[[ The records open ]]

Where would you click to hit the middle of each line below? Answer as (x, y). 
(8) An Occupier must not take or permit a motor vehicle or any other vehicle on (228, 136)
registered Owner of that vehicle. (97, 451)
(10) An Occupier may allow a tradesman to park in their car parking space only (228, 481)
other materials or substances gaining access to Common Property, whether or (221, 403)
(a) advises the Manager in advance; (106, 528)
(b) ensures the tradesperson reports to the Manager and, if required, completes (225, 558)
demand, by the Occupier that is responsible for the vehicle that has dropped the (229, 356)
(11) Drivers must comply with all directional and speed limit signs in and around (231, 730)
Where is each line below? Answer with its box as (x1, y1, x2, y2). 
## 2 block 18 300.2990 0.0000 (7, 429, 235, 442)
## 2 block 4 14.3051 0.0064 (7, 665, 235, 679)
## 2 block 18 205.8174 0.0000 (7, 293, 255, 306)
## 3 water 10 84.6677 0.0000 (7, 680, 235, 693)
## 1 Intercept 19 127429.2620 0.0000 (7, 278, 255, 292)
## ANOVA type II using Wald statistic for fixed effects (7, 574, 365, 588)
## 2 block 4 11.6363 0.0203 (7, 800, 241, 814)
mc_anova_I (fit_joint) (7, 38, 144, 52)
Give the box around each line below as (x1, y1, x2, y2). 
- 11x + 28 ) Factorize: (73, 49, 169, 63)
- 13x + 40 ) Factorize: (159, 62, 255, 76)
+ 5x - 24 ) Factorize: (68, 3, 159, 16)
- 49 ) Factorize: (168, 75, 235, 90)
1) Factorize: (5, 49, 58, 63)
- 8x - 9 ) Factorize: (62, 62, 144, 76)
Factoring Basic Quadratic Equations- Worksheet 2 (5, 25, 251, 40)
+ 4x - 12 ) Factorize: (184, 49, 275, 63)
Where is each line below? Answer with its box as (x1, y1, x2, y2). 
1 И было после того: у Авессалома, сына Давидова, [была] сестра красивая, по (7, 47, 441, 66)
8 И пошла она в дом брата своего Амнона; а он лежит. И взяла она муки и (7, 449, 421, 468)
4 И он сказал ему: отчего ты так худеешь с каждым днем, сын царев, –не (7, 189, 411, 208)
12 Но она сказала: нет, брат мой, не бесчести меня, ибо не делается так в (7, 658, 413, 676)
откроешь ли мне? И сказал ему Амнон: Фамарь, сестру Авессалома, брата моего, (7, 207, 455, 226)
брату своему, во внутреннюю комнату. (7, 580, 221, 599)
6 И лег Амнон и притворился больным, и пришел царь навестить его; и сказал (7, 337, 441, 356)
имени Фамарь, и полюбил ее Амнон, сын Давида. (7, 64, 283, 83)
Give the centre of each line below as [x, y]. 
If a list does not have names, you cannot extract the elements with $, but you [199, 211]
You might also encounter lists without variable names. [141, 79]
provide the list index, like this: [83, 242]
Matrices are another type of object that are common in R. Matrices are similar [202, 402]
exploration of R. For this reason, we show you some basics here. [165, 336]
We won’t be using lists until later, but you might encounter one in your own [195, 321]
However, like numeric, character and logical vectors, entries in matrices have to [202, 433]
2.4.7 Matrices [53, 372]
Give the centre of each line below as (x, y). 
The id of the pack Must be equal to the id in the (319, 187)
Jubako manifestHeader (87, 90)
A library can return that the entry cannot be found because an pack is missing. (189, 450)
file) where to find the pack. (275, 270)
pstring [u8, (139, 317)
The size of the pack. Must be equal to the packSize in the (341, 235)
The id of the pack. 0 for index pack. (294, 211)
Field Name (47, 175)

[[ The records closed ]]

Exercise description |
Transcribe each line of the material without any alteration.

Finished task |
Where would you click to hit the middle of each line below? Answer as (x, y). 
(8) An Occupier must not take or permit a motor vehicle or any other vehicle on (228, 136)
registered Owner of that vehicle. (97, 451)
(10) An Occupier may allow a tradesman to park in their car parking space only (228, 481)
other materials or substances gaining access to Common Property, whether or (221, 403)
(a) advises the Manager in advance; (106, 528)
(b) ensures the tradesperson reports to the Manager and, if required, completes (225, 558)
demand, by the Occupier that is responsible for the vehicle that has dropped the (229, 356)
(11) Drivers must comply with all directional and speed limit signs in and around (231, 730)
Where is each line below? Answer with its box as (x1, y1, x2, y2). 
## 2 block 18 300.2990 0.0000 (7, 429, 235, 442)
## 2 block 4 14.3051 0.0064 (7, 665, 235, 679)
## 2 block 18 205.8174 0.0000 (7, 293, 255, 306)
## 3 water 10 84.6677 0.0000 (7, 680, 235, 693)
## 1 Intercept 19 127429.2620 0.0000 (7, 278, 255, 292)
## ANOVA type II using Wald statistic for fixed effects (7, 574, 365, 588)
## 2 block 4 11.6363 0.0203 (7, 800, 241, 814)
mc_anova_I (fit_joint) (7, 38, 144, 52)
Give the box around each line below as (x1, y1, x2, y2). 
- 11x + 28 ) Factorize: (73, 49, 169, 63)
- 13x + 40 ) Factorize: (159, 62, 255, 76)
+ 5x - 24 ) Factorize: (68, 3, 159, 16)
- 49 ) Factorize: (168, 75, 235, 90)
1) Factorize: (5, 49, 58, 63)
- 8x - 9 ) Factorize: (62, 62, 144, 76)
Factoring Basic Quadratic Equations- Worksheet 2 (5, 25, 251, 40)
+ 4x - 12 ) Factorize: (184, 49, 275, 63)
Where is each line below? Answer with its box as (x1, y1, x2, y2). 
1 И было после того: у Авессалома, сына Давидова, [была] сестра красивая, по (7, 47, 441, 66)
8 И пошла она в дом брата своего Амнона; а он лежит. И взяла она муки и (7, 449, 421, 468)
4 И он сказал ему: отчего ты так худеешь с каждым днем, сын царев, –не (7, 189, 411, 208)
12 Но она сказала: нет, брат мой, не бесчести меня, ибо не делается так в (7, 658, 413, 676)
откроешь ли мне? И сказал ему Амнон: Фамарь, сестру Авессалома, брата моего, (7, 207, 455, 226)
брату своему, во внутреннюю комнату. (7, 580, 221, 599)
6 И лег Амнон и притворился больным, и пришел царь навестить его; и сказал (7, 337, 441, 356)
имени Фамарь, и полюбил ее Амнон, сын Давида. (7, 64, 283, 83)
Give the centre of each line below as [x, y]. 
If a list does not have names, you cannot extract the elements with $, but you [199, 211]
You might also encounter lists without variable names. [141, 79]
provide the list index, like this: [83, 242]
Matrices are another type of object that are common in R. Matrices are similar [202, 402]
exploration of R. For this reason, we show you some basics here. [165, 336]
We won’t be using lists until later, but you might encounter one in your own [195, 321]
However, like numeric, character and logical vectors, entries in matrices have to [202, 433]
2.4.7 Matrices [53, 372]
Give the centre of each line below as (x, y). 
The id of the pack Must be equal to the id in the (319, 187)
Jubako manifestHeader (87, 90)
A library can return that the entry cannot be found because an pack is missing. (189, 450)
file) where to find the pack. (275, 270)
pstring [u8, (139, 317)
The size of the pack. Must be equal to the packSize in the (341, 235)
The id of the pack. 0 for index pack. (294, 211)
Field Name (47, 175)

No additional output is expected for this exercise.